[[ Material for this task open ]]

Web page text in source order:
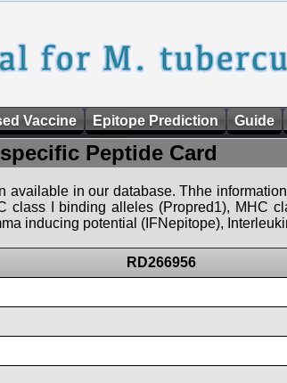
Vaccine Epitope Prediction Guide
Peptide Card
in our database. Thhe
class I binding alleles (Propred1), MHC
inducing potential (IFNepitope),
RD266956
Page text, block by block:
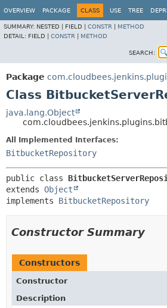
OVERVIEW PACKAGE CLASS USE TREE
SUMMARY: NESTED | FIELD | CONSTR
METHOD
DETAIL: FIELD | CONSTR METHOD
SEARCH:
Package
Class
java.lang.Object
All Implemented Interfaces:
BitbucketRepository
public class
extends Object
implements BitbucketRepository
Constructor Summary
Constructors
Constructor
Description
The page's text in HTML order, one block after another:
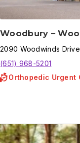
Woodbury –
2090 Woodwinds Drive
(651) 968-5201
Orthopedic Urgent
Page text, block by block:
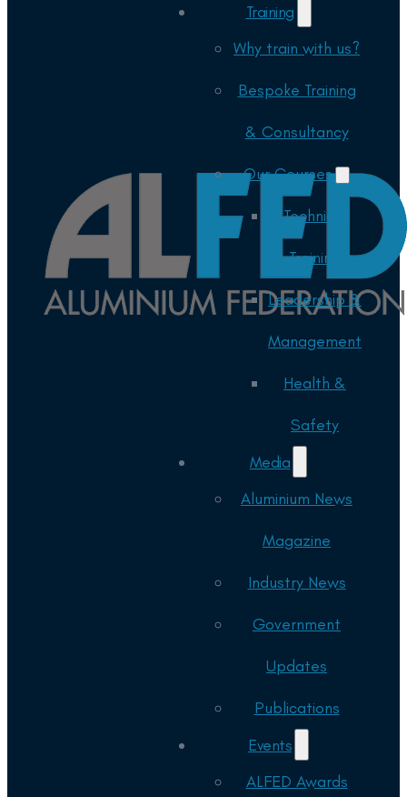
Training
Why train with us?
Bespoke Training
& Consultancy
Our Courses
Technical
Training
Leadership &
Management
Health &
Safety
Media
Aluminium News
Magazine
Industry News
Government
Updates
Publications
Events
ALFED Awards
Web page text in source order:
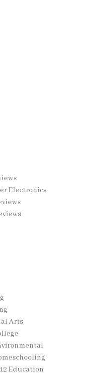
Electronics
Arts
Education
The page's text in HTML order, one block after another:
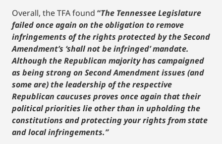
Overall, the TFA found “The Tennessee Legislature
failed once again on the obligation to remove
infringements of the rights protected by the Second
Amendment’s ‘shall not be infringed’ mandate.
Although the Republican majority has campaigned
as being strong on Second Amendment issues (and
some are) the leadership of the respective
Republican caucuses proves once again that their
political priorities lie other than in upholding the
constitutions and protecting your rights from state
and local infringements.”
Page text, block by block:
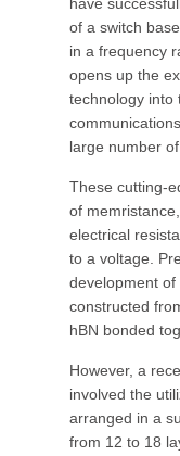
of a switch
in a frequency
opens up the
technology into
large number
These cutting-
of
electrical
to a voltage.
development
constructed
hBN bonded
However, a
involved the
arranged in a
from 12 to 18
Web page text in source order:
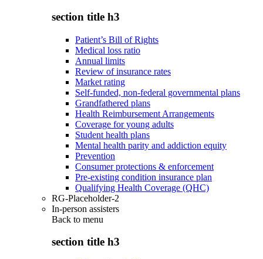
section title h3
Patient’s Bill of Rights
Medical loss ratio
Annual limits
Review of insurance rates
Market rating
Self-funded, non-federal governmental plans
Grandfathered plans
Health Reimbursement Arrangements
Coverage for young adults
Student health plans
Mental health parity and addiction equity
Prevention
Consumer protections & enforcement
Pre-existing condition insurance plan
Qualifying Health Coverage (QHC)
RG-Placeholder-2
In-person assisters
Back to menu
section title h3
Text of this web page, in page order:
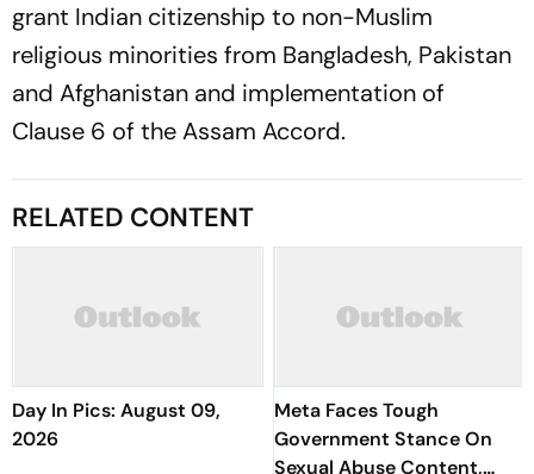
grant Indian citizenship to non-Muslim
religious minorities from Bangladesh, Pakistan
and Afghanistan and implementation of
Clause 6 of the Assam Accord.
RELATED CONTENT
Day In Pics: August 09,
2026
Meta Faces Tough
Government Stance On
Sexual Abuse Content,
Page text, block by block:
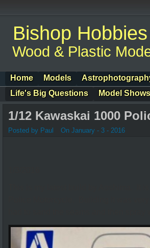
Bishop Hobbies
Wood & Plastic
Home Models
Life's Big Questions
Model Shows
1/12 Kawaskai 1000
Posted by Paul On January - 3 - 2016
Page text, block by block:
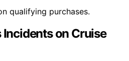
qualifying purchases.
on Cruise
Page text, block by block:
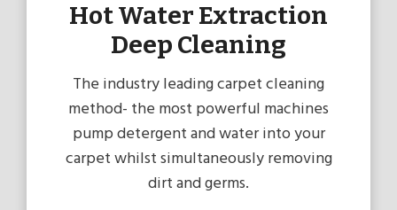
Hot Water Extraction
Deep Cleaning
The industry leading carpet cleaning
method- the most powerful machines
pump detergent and water into your
carpet whilst simultaneously removing
dirt and germs.
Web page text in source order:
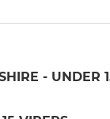
- UNDER
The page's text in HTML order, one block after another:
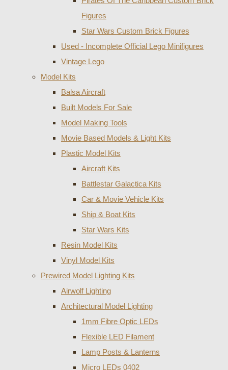
Figures
Star Wars Custom Brick Figures
Used - Incomplete Official Lego Minifigures
Vintage Lego
Model Kits
Balsa Aircraft
Built Models For Sale
Model Making Tools
Movie Based Models & Light Kits
Plastic Model Kits
Aircraft Kits
Battlestar Galactica Kits
Car & Movie Vehicle Kits
Ship & Boat Kits
Star Wars Kits
Resin Model Kits
Vinyl Model Kits
Prewired Model Lighting Kits
Airwolf Lighting
Architectural Model Lighting
1mm Fibre Optic LEDs
Flexible LED Filament
Lamp Posts & Lanterns
Micro LEDs 0402
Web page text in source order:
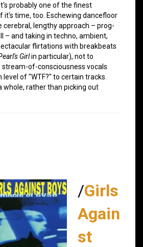
probably one of the finest
it's time, too. Eschewing dancefloor
lengthy approach – prog-
– and taking in techno, ambient,
flirtations with breakbeats
Girlin particular), not to
stream-of-consciousness vocals
of "WTF?" to certain tracks.
whole, rather than picking out
/Girls
Again
st
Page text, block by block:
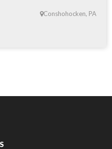
Conshohocken, PA

[[ Material for this task closed ]]

What you will do |
Excluding the images, return each record above precisely as written.

Written reply |
Web page text in source order:
Vaccine Epitope Prediction Guide
Peptide Card
in our database. Thhe
class I binding alleles (Propred1), MHC
inducing potential (IFNepitope),
RD266956
Page text, block by block:
OVERVIEW PACKAGE CLASS USE TREE
SUMMARY: NESTED | FIELD | CONSTR
METHOD
DETAIL: FIELD | CONSTR METHOD
SEARCH:
Package
Class
java.lang.Object
All Implemented Interfaces:
BitbucketRepository
public class
extends Object
implements BitbucketRepository
Constructor Summary
Constructors
Constructor
Description
The page's text in HTML order, one block after another:
Woodbury –
2090 Woodwinds Drive
(651) 968-5201
Orthopedic Urgent
Page text, block by block:
Training
Why train with us?
Bespoke Training
& Consultancy
Our Courses
Technical
Training
Leadership &
Management
Health &
Safety
Media
Aluminium News
Magazine
Industry News
Government
Updates
Publications
Events
ALFED Awards
Web page text in source order:
Electronics
Arts
Education
The page's text in HTML order, one block after another:
Overall, the TFA found “The Tennessee Legislature
failed once again on the obligation to remove
infringements of the rights protected by the Second
Amendment’s ‘shall not be infringed’ mandate.
Although the Republican majority has campaigned
as being strong on Second Amendment issues (and
some are) the leadership of the respective
Republican caucuses proves once again that their
political priorities lie other than in upholding the
constitutions and protecting your rights from state
and local infringements.”
Page text, block by block:
of a switch
in a frequency
opens up the
technology into
large number
These cutting-
of
electrical
to a voltage.
development
constructed
hBN bonded
However, a
involved the
arranged in a
from 12 to 18
Web page text in source order:
section title h3
Patient’s Bill of Rights
Medical loss ratio
Annual limits
Review of insurance rates
Market rating
Self-funded, non-federal governmental plans
Grandfathered plans
Health Reimbursement Arrangements
Coverage for young adults
Student health plans
Mental health parity and addiction equity
Prevention
Consumer protections & enforcement
Pre-existing condition insurance plan
Qualifying Health Coverage (QHC)
RG-Placeholder-2
In-person assisters
Back to menu
section title h3
Text of this web page, in page order:
grant Indian citizenship to non-Muslim
religious minorities from Bangladesh, Pakistan
and Afghanistan and implementation of
Clause 6 of the Assam Accord.
RELATED CONTENT
Day In Pics: August 09,
2026
Meta Faces Tough
Government Stance On
Sexual Abuse Content,
Page text, block by block:
Bishop Hobbies
Wood & Plastic
Home Models
Life's Big Questions
Model Shows
1/12 Kawaskai 1000
Posted by Paul On January - 3 - 2016
Page text, block by block:
qualifying purchases.
on Cruise
Page text, block by block:
Hot Water Extraction
Deep Cleaning
The industry leading carpet cleaning
method- the most powerful machines
pump detergent and water into your
carpet whilst simultaneously removing
dirt and germs.
Web page text in source order:
- UNDER
The page's text in HTML order, one block after another:
Figures
Star Wars Custom Brick Figures
Used - Incomplete Official Lego Minifigures
Vintage Lego
Model Kits
Balsa Aircraft
Built Models For Sale
Model Making Tools
Movie Based Models & Light Kits
Plastic Model Kits
Aircraft Kits
Battlestar Galactica Kits
Car & Movie Vehicle Kits
Ship & Boat Kits
Star Wars Kits
Resin Model Kits
Vinyl Model Kits
Prewired Model Lighting Kits
Airwolf Lighting
Architectural Model Lighting
1mm Fibre Optic LEDs
Flexible LED Filament
Lamp Posts & Lanterns
Micro LEDs 0402
Web page text in source order:
probably one of the finest
it's time, too. Eschewing dancefloor
lengthy approach – prog-
– and taking in techno, ambient,
flirtations with breakbeats
Girlin particular), not to
stream-of-consciousness vocals
of "WTF?" to certain tracks.
whole, rather than picking out
/Girls
Again
st
Page text, block by block:
Conshohocken, PA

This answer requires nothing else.